Special-education P.E. teacher Carol Shreiner with the art she’s been making out of plastic bottle caps. Photo by Kevin Cody

by Rachel Reeves

When the coronavirus became a pandemic, two seemingly unrelated things happened for Redondo Beach resident Carol Shreiner. Her news feeds began to fill up with anxious, negative commentary, and her kitchen began to fill up with bags of donated bottle caps.

Her solution to the first problem came in a moment of inspiration. The plan was simple: she’d draw on the sidewalks and streets. Maybe chalk art would make someone smile.

“I just wanted to find a simple way to put some positivity out there without being preachy, you know?” said Shreiner, who teaches adapted physical education to disabled students in nine Torrance schools. She began drawing with chalk on the sidewalks and parking spaces in front of her house. She’d always been crafty, into scrapbooking and hand-making cards, but never had she considered herself an artist.

“It wasn’t until I was in the middle of doing some chalk art and a guy walked by and asked, are you the artist, that I was like yeah, I guess this is art. Yeah, I guess I am,” she said. 

Her neighbors would walk by and thank her for brightening their day.

“They’d be like, thank you so much. When I started to get that feedback, I was like heck yeah, and that fueled me to keep going,” Shreiner said. 

From the solution to the first problem came the solution to the second: the pounds and pounds of plastic bottle caps in her house. Trash bags full of them kept coming.

Together with former council member John Gran, Shreiner had founded the Redondo Beach Kiwanis Club’s Pay-It-Forward Buddy Bench program, which turns recycled plastic lids and caps into benches for schools. The benches are designed to help kids help each other. 

“So if I’m sitting on the bench, you know I feel like I don’t have someone to play with or talk to so you can ask me if I want to play with you,” Shreiner explained. “It empowers kids to help each other rather than going to an adult.”

In 2019, Shreiner and Gran set a goal to build 500 benches in five years. A company in Indiana makes the benches out of used plastic caps and lids, and Shreiner and Gran find ways to either fundraise or engage volunteer drivers to transport the caps there and the benches back. 

Before the COVID-19 pandemic, people would drop the caps and lids off at schools and students would clean, sort, and weigh the caps. When the schools closed, the caps began coming to Shreiner and Gran. They began sitting in the parking lot of Alta Vista one Saturday a month and inviting people, via social media and NextDoor, to drop off their bags of caps. Gran paid out-of-pocket for a storage unit to accommodate all the donations. He and Shreiner would clean and sort the caps, a job typically done by dozens of students working together. A trash bag takes about an hour to process, and some days they got 15 bags.

Each bench requires 200 pounds of recycled plastic.
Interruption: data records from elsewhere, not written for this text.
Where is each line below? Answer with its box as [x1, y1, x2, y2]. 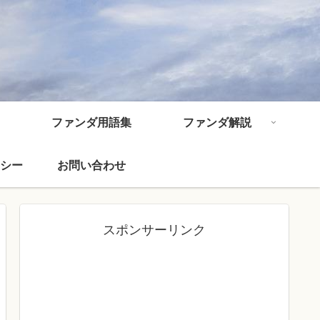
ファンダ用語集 [51, 116, 131, 129]
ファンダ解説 [183, 116, 251, 129]
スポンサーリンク [103, 222, 206, 237]
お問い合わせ [57, 159, 126, 171]
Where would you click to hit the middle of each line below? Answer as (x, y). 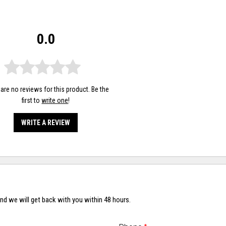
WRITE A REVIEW (46, 122)
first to (32, 100)
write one (55, 100)
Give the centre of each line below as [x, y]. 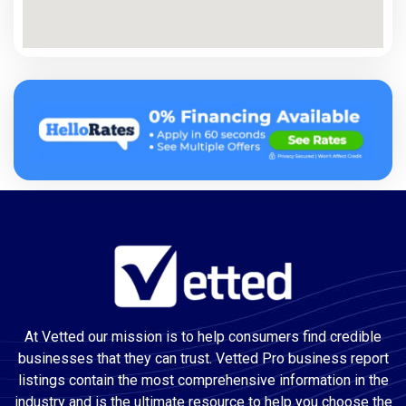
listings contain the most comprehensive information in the [203, 381]
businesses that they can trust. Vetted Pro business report [203, 359]
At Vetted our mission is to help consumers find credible [203, 337]
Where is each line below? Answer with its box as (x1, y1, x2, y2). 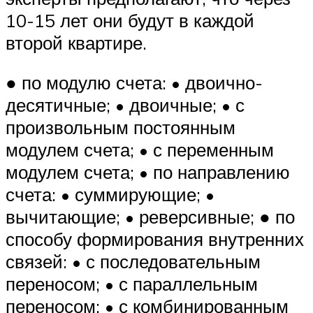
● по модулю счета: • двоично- (6, 71, 263, 94)
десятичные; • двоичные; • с (6, 94, 245, 117)
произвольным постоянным (6, 116, 235, 139)
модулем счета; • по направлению (6, 161, 290, 184)
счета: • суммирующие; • (6, 183, 214, 206)
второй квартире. (6, 31, 147, 54)
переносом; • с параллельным (6, 272, 258, 296)
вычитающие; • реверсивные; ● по (6, 205, 295, 228)
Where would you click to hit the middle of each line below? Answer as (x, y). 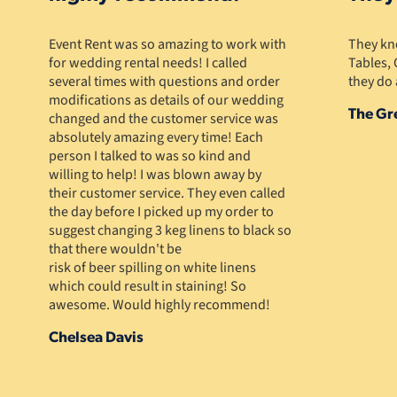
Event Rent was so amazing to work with (167, 45)
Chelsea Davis (96, 338)
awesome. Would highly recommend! (159, 305)
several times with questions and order (164, 82)
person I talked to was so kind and (149, 156)
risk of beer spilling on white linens (152, 268)
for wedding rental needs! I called (148, 63)
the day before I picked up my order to (161, 212)
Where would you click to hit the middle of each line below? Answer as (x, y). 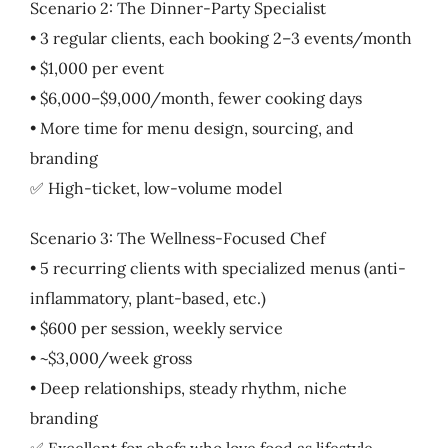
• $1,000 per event (96, 67)
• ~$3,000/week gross (110, 357)
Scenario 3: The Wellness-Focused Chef (177, 237)
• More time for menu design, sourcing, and (191, 127)
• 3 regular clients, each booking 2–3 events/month (220, 37)
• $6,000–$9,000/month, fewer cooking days (195, 97)
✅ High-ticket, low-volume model (155, 187)
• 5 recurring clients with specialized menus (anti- (217, 267)
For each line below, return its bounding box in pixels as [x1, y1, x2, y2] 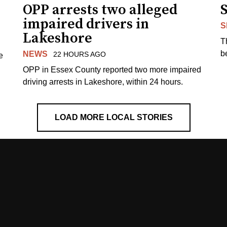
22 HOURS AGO [53, 50, 106, 58]
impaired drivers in [23, 15, 149, 33]
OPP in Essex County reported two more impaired [23, 65, 202, 74]
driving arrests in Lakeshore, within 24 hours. [23, 77, 183, 86]
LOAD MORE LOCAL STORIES [54, 112, 173, 122]
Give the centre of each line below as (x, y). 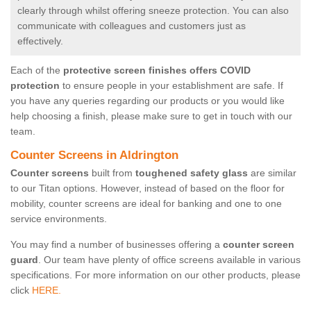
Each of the (37, 70)
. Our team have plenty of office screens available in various (169, 260)
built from (112, 173)
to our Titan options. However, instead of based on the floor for (148, 188)
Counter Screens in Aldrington (94, 155)
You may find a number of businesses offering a (117, 245)
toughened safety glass (192, 173)
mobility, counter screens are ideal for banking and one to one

So far they’ve completed 21 benches, and are looking to place a new order for 30 benches — 5,000 pounds of caps — in June. 

As the coronavirus pandemic wore on, Shreiner began thinking about the caps in her house, and whether she could use them to achieve the same effect she was having with her chalk art. She began making cap art, which quickly became a sensation in her neighborhood and on NextDoor.

“People tell me they structure their walks specifically to see this art,” Shreiner said. “I’ve had people come ask me what happened when I’ve skipped a weekend.”

The gardeners come on Fridays, so Shreiner takes her cap art creations down on Thursdays and makes new ones during the weekend. Shortly after she began the project last year, other residents in her building began pitching in to help. 

The art has connected her to neighbors she’d never seen or talked to before.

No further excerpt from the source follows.